BEGIN Data supplied

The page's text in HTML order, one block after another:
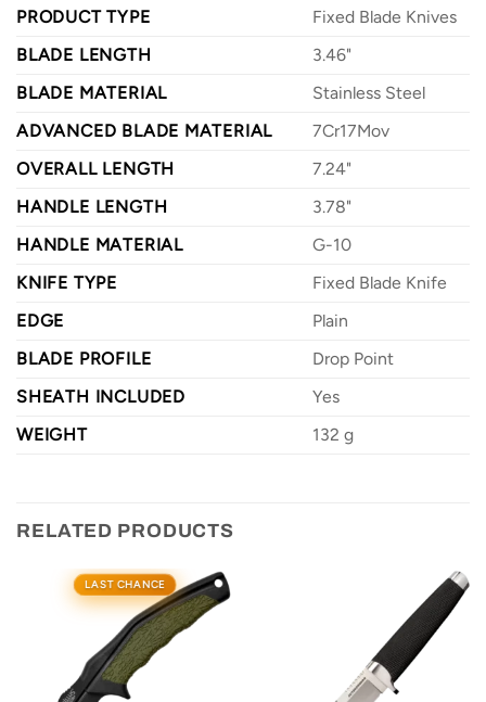
PRODUCT TYPE
Fixed Blade Knives
BLADE LENGTH
3.46"
BLADE MATERIAL
Stainless Steel
ADVANCED BLADE MATERIAL
7Cr17Mov
OVERALL LENGTH
7.24"
HANDLE LENGTH
3.78"
HANDLE MATERIAL
G-10
KNIFE TYPE
Fixed Blade Knife
EDGE
Plain
BLADE PROFILE
Drop Point
SHEATH INCLUDED
Yes
WEIGHT
132 g
RELATED PRODUCTS
LAST CHANCE

END Data supplied

Task description:
Looking back over the records above, in how many lines does the word "MATERIAL" occur? Give the number alone.

Response to the task:
3